2 jahre später. bestandsaufnahme

vor genau 2 jahren hatte ich meine letzte chemo. unfassbar wie die zeit vergeht. manchmal kommt es mir gar nicht so vor. doch meistens fühlt es sich an, als wäre es noch viel länger her.

eigentlich hatte ich schon nen mordslangen beitrag verfasst, also noch länger als dieser. aber irgendwie ist mir doch nicht nach drum rum reden.

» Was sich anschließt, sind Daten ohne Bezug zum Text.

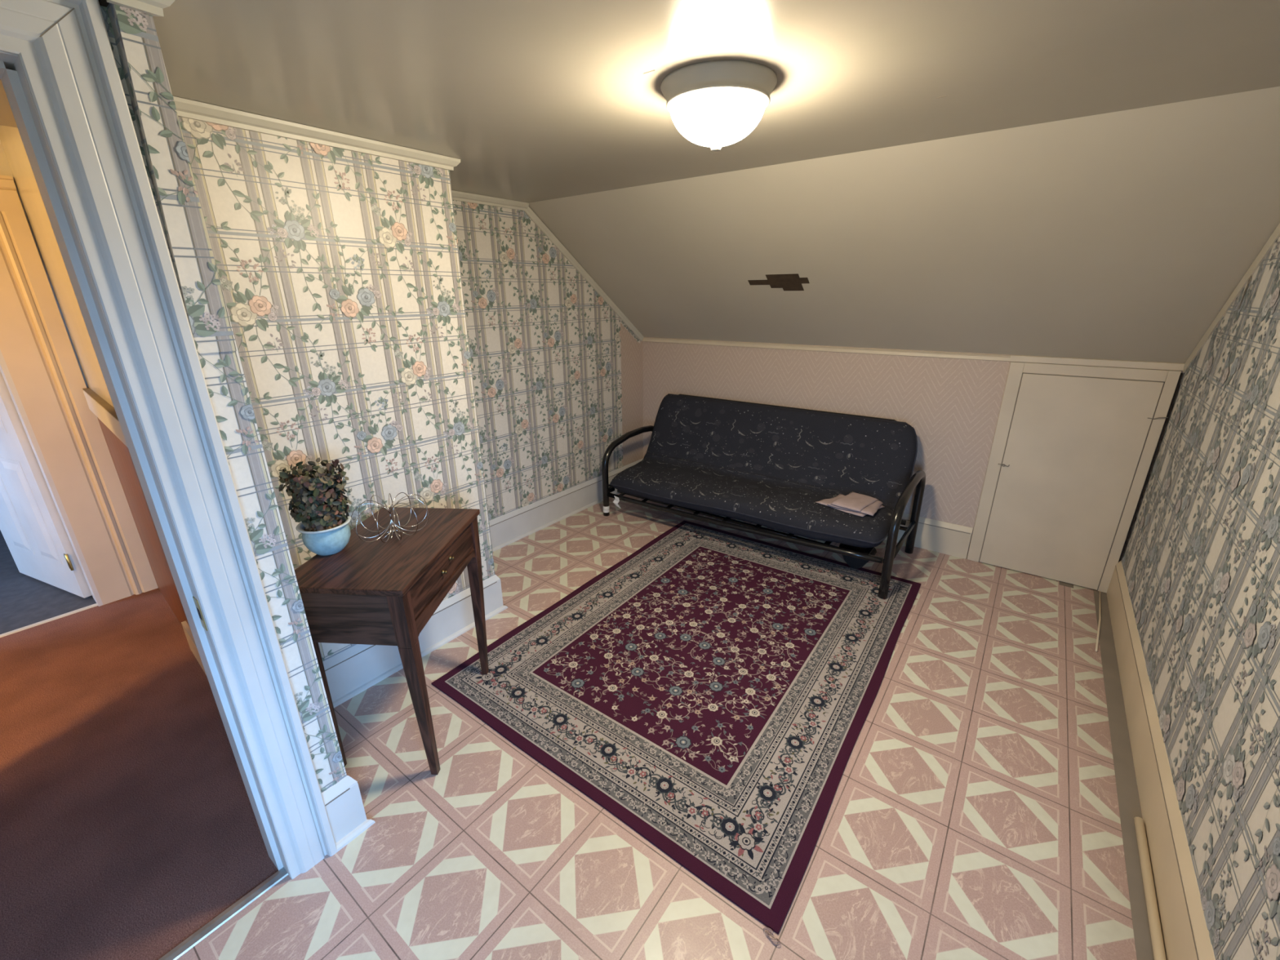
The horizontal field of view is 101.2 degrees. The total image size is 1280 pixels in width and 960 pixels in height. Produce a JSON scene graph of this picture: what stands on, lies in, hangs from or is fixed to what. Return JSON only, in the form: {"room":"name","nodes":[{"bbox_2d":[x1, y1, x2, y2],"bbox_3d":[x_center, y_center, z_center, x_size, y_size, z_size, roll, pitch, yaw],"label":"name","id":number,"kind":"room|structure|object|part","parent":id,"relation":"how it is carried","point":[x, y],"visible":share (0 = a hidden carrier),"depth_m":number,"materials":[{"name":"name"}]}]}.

im großen und ganzen ist alles tutti frutti. denn sowohl körperlich als auch psychisch geht es mir sehr gut.

also zu den fakten!

  • ich habe keinen husten mehr. keine ahnung seit wann. irgendwann die letzten wochen fiel es mir auf. find ich gut!
  • nach wie vor bin ich zeitweise sehr schnell erschöpft und müde. meine aufmerksamkeitsspanne ist an manchen tagen recht kurz und ohne notizen geht mittlerweile fast nichts mehr
  • ich schlafe noch immer gut und hatte damit zum glück nie probleme
  • wie schon in einem vorherigen blogpost erzählt, ist mein blutdruck zu hoch. das kann durchaus eine spätfolge der chemo sein. mittlerweile hab ich aber festgestellt, dass es eher eine kopfsache ist. je ausgeglichener ich bin, desto besser mein blutdruck. vll auch eine unglückliche kombination aus beidem. also immer schön am gelassen sein arbeiten.
  • diskutieren war vorher schon nicht meine welt. jetzt liegt ein universum dazwischen. wenn mich das überfordert kann ich dann auch richtig garstig werden. manchmal, wenn ein gespräch zu lange dauert und eigentlich schon fertig ist, schalte ich ab. da kann ich nicht mehr folgen. denn was durch ist, ist durch und muss auch nicht mehr abgehandelt werden. und meine meinung kann dann schon mal schneller aus mir rausplatzen als früher.
  • mein bindegewebe ist gefühlt 10 jahre älter als es in meinem ausweis steht. aber das ist tatsächlich ’nur‘ eine feststellung. wobei ich schon während der chemo gemerkt habe wie sehr sich meine haut und das bindegewebe verändert. also immer schön pflegen.
  • seit gut einem jahr muss ich mindestens 1x die woche zur lymphdrainage. seit ich zurück im büro bin, geht ohne leider nichts mehr. hab ich keine, schmerzt die brust, die achsel und der oberarm wird taub.
  • mehr als ein akustisches medium überfordert mich. das heißt, wenn wir uns unterhalten ist radio oder tv suboptimal. oder auch durcheinander reden. ein lokal mit viel hintergrundgeräuschen geht für ein paar stunden. klar, aber danach bin ich kaputt, als hätte ich die nacht durchgemacht
  • zu meinen gefühlen. ich fühle mich manchmal fehl am platz. nicht in meinem leben. sondern fehl im alltag mit anderen. der alltag läuft wie eine maschinerie an mir vorbei. oft ist es schwer alles unter zu bekommen und manchmal möchte ich einfach nur ausbrechen… so schön es ist, wenn man zurück in der routine ist, es ist harte arbeit. für mich.
  • meine ängste halten sich in grenzen. klar bin ich zu den nachsorgeterminen immer etwas mehr angespannt als sonst und manchmal auch gereizt. aber ich denke das ist normal.
  • und… an jahrestagen bin ich immer komisch

manch einer mag jetzt denken, meine güte, so gehts mir auch… und ich hatte keinen krebs. ja genau, und das ist der unterschied. es läuft parallel noch so viel zusätzlich ab in einem selbst, egal ob psychisch, körperlich oder seelisch. hm, ich bin mir nämlich nicht sicher, ob ich mich tatsächlich durch die erkrankung verändert habe. viele sagen, die krankheit hätte sie verändert. ja, die sicht der dinge hat sich verändert und eher hab ich das gefühl, dass ich noch mehr ich geworden bin als vorher.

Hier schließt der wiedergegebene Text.